START DATA FOR THIS TASK

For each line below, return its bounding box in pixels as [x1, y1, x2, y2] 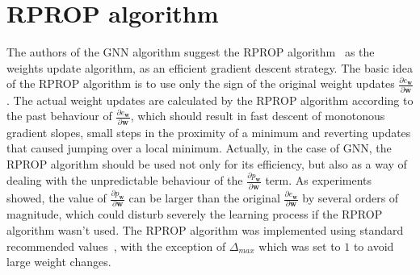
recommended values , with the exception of [6, 237, 226, 254]
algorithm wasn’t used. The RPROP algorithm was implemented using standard [6, 222, 404, 239]
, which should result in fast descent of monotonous [130, 107, 385, 124]
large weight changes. [6, 253, 111, 270]
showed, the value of [6, 190, 107, 206]
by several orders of [302, 190, 399, 206]
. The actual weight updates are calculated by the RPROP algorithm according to [6, 91, 414, 108]
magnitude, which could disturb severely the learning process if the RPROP [6, 206, 383, 223]

END DATA FOR THIS TASK

From the material above, copy each line that includes the word "algorithm".

algorithm wasn’t used. The RPROP algorithm was implemented using standard [6, 222, 404, 239]
. The actual weight updates are calculated by the RPROP algorithm according to [6, 91, 414, 108]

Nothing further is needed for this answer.